4. The method according to claim 3, wherein the mapping the first set of samples to a second set of samples using the label mapping space comprises:

selecting entity labels in a first sample set;

mapping texts corresponding to the entity labels in the first sample set according to the following formula to obtain a second sample set S containing texts and target texts ₂ ＝<Text X, target text X'>：

X'＝{x ₁ ,…,M(y _i ),…,x _n }

5. The small-sample-based named entity recognition method of claim 4, wherein the pre-trained language model is a BERT pre-trained model.
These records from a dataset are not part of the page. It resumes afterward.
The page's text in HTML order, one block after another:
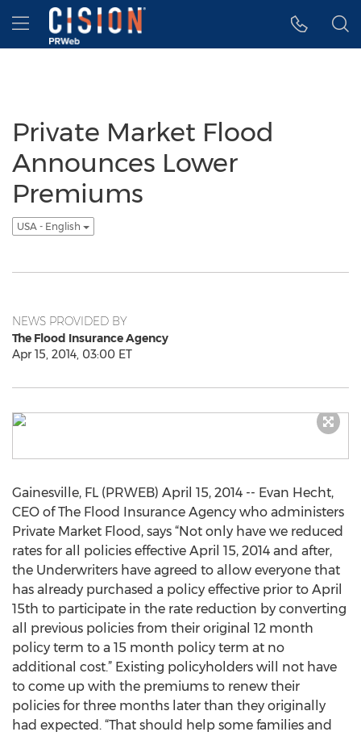
Accessibility Statement
Skip Navigation
Hamburger menu
Private Market Flood
Announces Lower
Premiums
USA - English
NEWS PROVIDED BY
The Flood Insurance Agency
Apr 15, 2014, 03:00 ET
Gainesville, FL (PRWEB) April 15, 2014 -- Evan Hecht,
CEO of The Flood Insurance Agency who administers
Private Market Flood, says “Not only have we reduced
rates for all policies effective April 15, 2014 and after,
the Underwriters have agreed to allow everyone that
has already purchased a policy effective prior to April
15th to participate in the rate reduction by converting
all previous policies from their original 12 month
policy term to a 15 month policy term at no
additional cost.” Existing policyholders will not have
to come up with the premiums to renew their
policies for three months later than they originally
had expected. “That should help some families and
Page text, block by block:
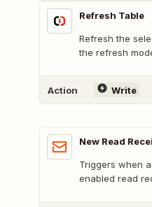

6. The method according to claim 5, wherein the fine-tuning of the pre-trained language model using the second set of samples comprises:

based on the feature encoding, according to the probability P of the input text being predicted as the target text:

P(x _i ＝x′ _i |X)＝softmax(W _LM ·h _i )

wherein x is _i Ith text data, x 'representing input' _i Representing the ith target text data, X representing the text of the second sample set, LM representing the BERT pre-training model, W _LM Representing weights of last full link layer of BERT pre-training model LMParameter, h _i A feature code representing the ith text data;

using the loss function according to

And (3) performing optimization updating on the fine tuning training to obtain a fine tuned BERT pre-training model LM':

7. the small-sample-based named entity recognition method of claim 6, wherein the conducting named entity recognition prediction on a specified text using a trimmed pre-trained language model comprises:

o _i ＝softmax(W _LM' ·e _i )

an ith character representing a prediction;

8. A named entity recognition apparatus based on a small sample, comprising:

a sample mapping unit, configured to map the first sample set into a second sample set by using the label mapping space;

9. A computer device comprising a memory, a processor, and a computer program stored on the memory and executable on the processor, the processor implementing the method for small sample based named entity recognition according to any one of claims 1 to 7 when the computer program is executed.

10. A computer-readable storage medium, characterized in that a computer program is stored on the computer-readable storage medium, which computer program, when being executed by a processor, carries out a method for small-sample based named entity recognition as claimed in any one of the claims 1 to 7.